Back plate 19 includes a circular hole 20, which hole further improves isolation by adding some symmetry with respect to the bended probes in that hole 20 balances, at least in part, the effect of the large hole, i.e., the opening to free space at the other end 3 of the horn section that is located on the opposite side of the probes. Again, high frequency, finite element, modeling software, e.g. HFSS Software, can be used to determine the appropriate hole dimensions. As the diameter of hole 20 is changed from small to large, the isolation between the two modes exhibits a maximum, which maximum determines the optimum size for hole 20. In the embodiment depicted in the figures, hole 20 has a diameter of 0.107 free-space wavelengths.

Open end 3 of horn section 28 includes a step 27 around the periphery of the horn opening. Step 27 alters the amount of current that flows at the horn aperture edges and helps control the beamwidth of the radiation pattern from the horn.
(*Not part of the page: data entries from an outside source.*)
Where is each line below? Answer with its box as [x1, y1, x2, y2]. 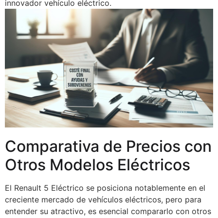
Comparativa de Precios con [5, 137, 212, 156]
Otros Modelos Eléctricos [5, 155, 190, 175]
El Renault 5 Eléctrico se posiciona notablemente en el [5, 183, 205, 193]
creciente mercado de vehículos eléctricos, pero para [5, 195, 201, 205]
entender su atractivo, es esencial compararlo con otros [5, 206, 211, 217]
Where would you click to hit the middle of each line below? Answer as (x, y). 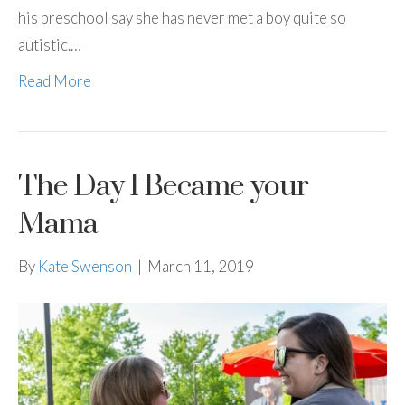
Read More (55, 80)
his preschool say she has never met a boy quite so (182, 17)
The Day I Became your (163, 186)
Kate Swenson (85, 266)
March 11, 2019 (201, 266)
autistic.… (50, 44)

In the embodiment depicted in FIGS. 1 thru 5, the step has a width of 0.081 free-space wavelength.

FIGS. 5 and 6 include example dimensions for one embodiment of the invention. The dimensions are given either in terms of the free space wavelength, λ_o, at the design frequency, or in terms of the guide wavelength, λ_g, i.e. the wavelength within the waveguide section of the invention at the same design frequency, where the waveguide for which the wavelength is determined includes the four ridges. It should be understood, however, that other embodiments of the invention may have dimensions and details within the embodiment that differ from those disclosed in the examples.